EXERCISE DETAILS – Output a faithful copy of the entries, every picture removed.

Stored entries
⟨

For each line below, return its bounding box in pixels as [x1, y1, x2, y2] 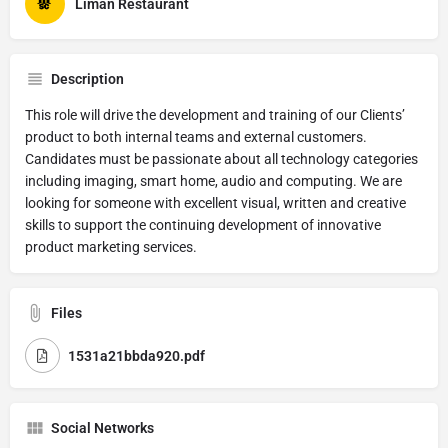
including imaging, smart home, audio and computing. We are [25, 173, 402, 189]
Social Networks [51, 420, 154, 436]
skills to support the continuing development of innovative [25, 217, 381, 233]
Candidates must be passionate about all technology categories [25, 151, 418, 167]
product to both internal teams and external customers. [25, 129, 367, 145]
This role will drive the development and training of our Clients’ [25, 107, 405, 123]
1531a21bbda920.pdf [68, 347, 205, 364]
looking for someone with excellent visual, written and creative [25, 195, 406, 211]

⟩

REPLY –
For each line below, return its bounding box in pixels as [x1, y1, x2, y2] 
including imaging, smart home, audio and computing. We are [25, 173, 402, 189]
Social Networks [51, 420, 154, 436]
skills to support the continuing development of innovative [25, 217, 381, 233]
Candidates must be passionate about all technology categories [25, 151, 418, 167]
product to both internal teams and external customers. [25, 129, 367, 145]
This role will drive the development and training of our Clients’ [25, 107, 405, 123]
1531a21bbda920.pdf [68, 347, 205, 364]
looking for someone with excellent visual, written and creative [25, 195, 406, 211]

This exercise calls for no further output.